Marty McFly (Michael J. Fox) è rimasto nuovamente intrappolato nel 1955, dal momento che il suo amico Emmet L. “Doc” Brown (Christopher Lloyd) è stato catapultato nel 1885 dalla scarica di un fulmine, insieme alla DeLorean, nella notte del 12 Novembre di quell’ anno. E’ quindi costretto a dover chiedere nuovamente aiuto al “giovane” Doc. Nel recuperare la DeLorean (nascosta intanto in un vecchio cimitero abbandonato dal “Doc” finito nel 1885), Marty viene a conoscenza che questi verrà ucciso pochi mesi dopo il suo arrivo nel 1885 dal feroce pistolero Buford “Cane Pazzo” Tannen (Thomas F. Wilson), bisnonno di Biff Tannen, per un debito di 80$.

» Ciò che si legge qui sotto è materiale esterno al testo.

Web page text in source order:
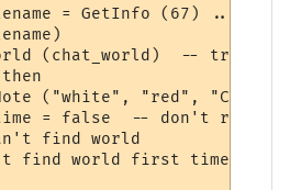
= GetInfo (67) ..
(chat_world)  -- try
("white", "red", "Can't
= false  -- don't
find world
find world first time
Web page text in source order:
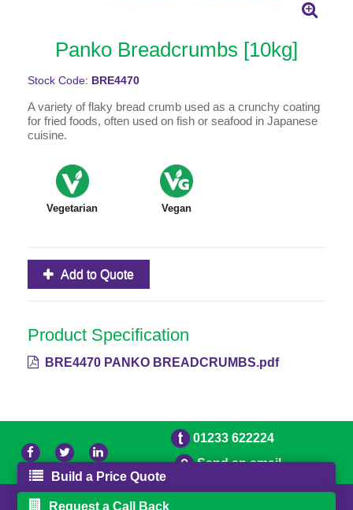
Panko Breadcrumbs [10kg]
Stock Code: BRE4470
A variety of flaky bread crumb used as a crunchy coating
for fried foods, often used on fish or seafood in Japanese
cuisine.
Vegetarian Vegan
Add to Quote
Product Specification
BRE4470 PANKO BREADCRUMBS.pdf
01233 622224
Send an email
© 2026 Bradleys Powered by GOb2b
Build a Price Quote
Request a Call Back
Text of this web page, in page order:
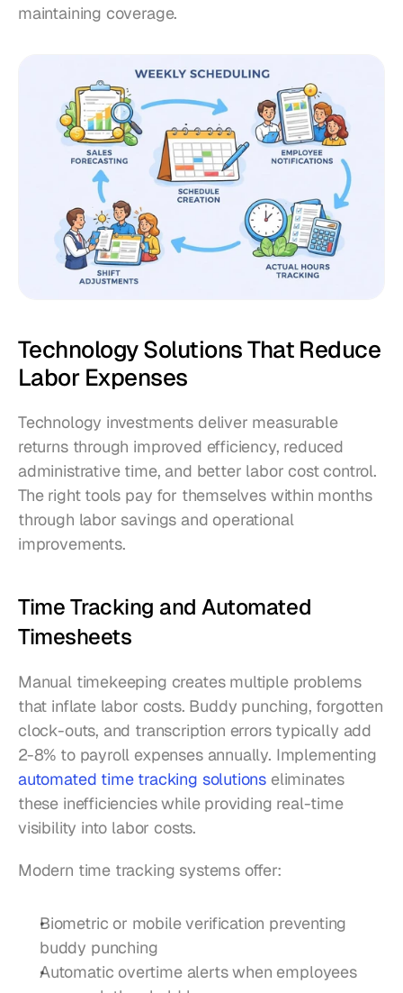
maintaining coverage.
Technology Solutions That Reduce
Labor Expenses
Technology investments deliver measurable
returns through improved efficiency, reduced
administrative time, and better labor cost control.
The right tools pay for themselves within months
through labor savings and operational
improvements.
Time Tracking and Automated
Timesheets
Manual timekeeping creates multiple problems
that inflate labor costs. Buddy punching, forgotten
clock-outs, and transcription errors typically add
automated time tracking solutions eliminates
these inefficiencies while providing real-time
visibility into labor costs.
Modern time tracking systems offer:
Biometric or mobile verification preventing
buddy punching
Automatic overtime alerts when employees
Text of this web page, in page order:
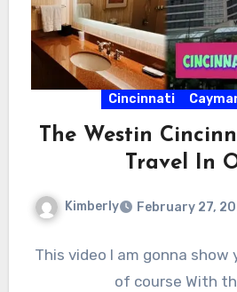
Cincinnati
The Westin
Travel In
Kimberly February 27,
This video I am gonna show
of course With
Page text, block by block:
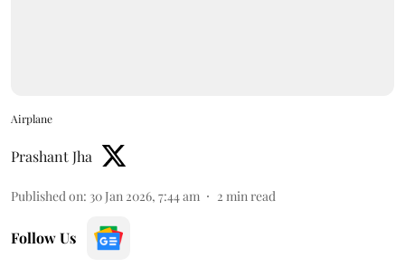
Airplane
Prashant Jha
Published on: 30 Jan 2026, 7:44 am 2 min read
Follow Us
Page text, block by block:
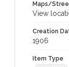
Maps/
View
Creation
1906
Item Type
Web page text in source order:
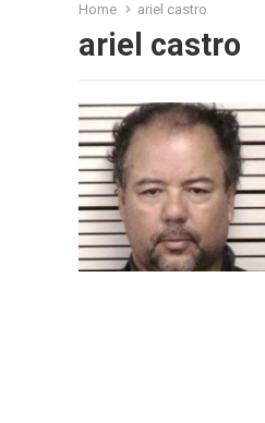
Home ariel castro
ariel castro
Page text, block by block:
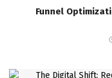
Funnel
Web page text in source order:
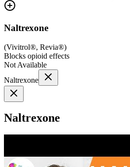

Sicuramente la “narrativa” è il punto debole di questo terzo capitolo della trilogia, ruotando tutta intorno agli stessi medesimi avvenimenti già osservati nei precedenti capitoli, ma allo stesso tempo dando modo a Robert Zemeckis e a Bob Gale di potersi divertire sulle note comiche dell’ episodio, incastrando (ogni volta che è possibile) gag e citazioni che aiutano lo spettatore ad affrontare, con meno tristezza e più leggerezza, la cognizione di essere davanti all’ epilogo di tutto.
Fu lo stesso Fox a suggerire a Zemeckis e Gale di ambientare Ritorno al futuro III nel Far West, rispondendo alla domanda “Che epoca ti piacerebbe visitare con un viaggio nel tempo?” che proprio i due gli avevano sottoposto. Ed è infatti proprio intorno a Fox che girano tutte le gag (riuscite e non) inserite nel film e le innumerevoli citazioni al cinema di Sergio Leone, prima su tutte la scelta dello pseudonimo che sceglie Marty per presentarsi ai suoi avi: “Clint Eastwood”.
Gli intoppi alla DeLorean e l ‘infinita sequenza di imprevisti che magistralmente si susseguono anche in questa terza parte, tengono sempre alto il ritmo e la tensione…nonostante non ci siano Howerboard galleggianti durante gli inseguimenti, ma molto più modesti cavalli e che ci sia un treno a vapore e non un fulmine, a portare la DeLorean alla velocità di 88 Miglia orarie.
Quello che però differenzia questo ultimo capitolo è la lente di ingrandimento sul personaggio “Doc”, messo un po’ da parte nella Parte II, posizionandolo al centro della storia come vero protagonista e mettendo in evidenza lati nascosti (soprattutto punti deboli) finora ancora sconosciuti. La storia d’ amore con la maestrina Clara Clayton (Mary Steenburgen) metterà in discussione tutti quelli che erano stati i “capi saldi” del suo Now How, ossia che non bisogna mai interferire con gli eventi e che tutto sia già stato scritto, arrivando a congedarsi nel finale proprio spiegando a Marty e a Jennifer (Elizabeth Shue) che grazie ai loro stessi interventi fra passato, presente e futuro il loro destino non sia ancora stato scritto e che adesso è nelle loro mani.
Se proprio devo trovare una nota dolente a questa pellicola (e all’ intera trilogia) è proprio la chiusura di tutti i cerchi aperti con il medesimo “Lieto fine”. Alla fine dei giochi tutti i protagonisti se la cavano nel migliore dei modi e ognuno di loro impara qualcosa, provando a lanciare una sorta di morale anche allo spettatore. A mio parere risulta tutto un po’ forzato, ma è pur vero che bisogna considerare che questo tutto è stato realizzato più di trent’ anni fa e se ancora oggi, il 95% dei registi e degli sceneggiatori non se la sentono di correre il rischio a proporre finali “alternativi”, non si può certo farne una colpa proprio a Zemeckis e Gale che comunque riescono a regalare una perfetta conclusione ad una delle saghe cinematografiche più famose ed apprezzate di sempre.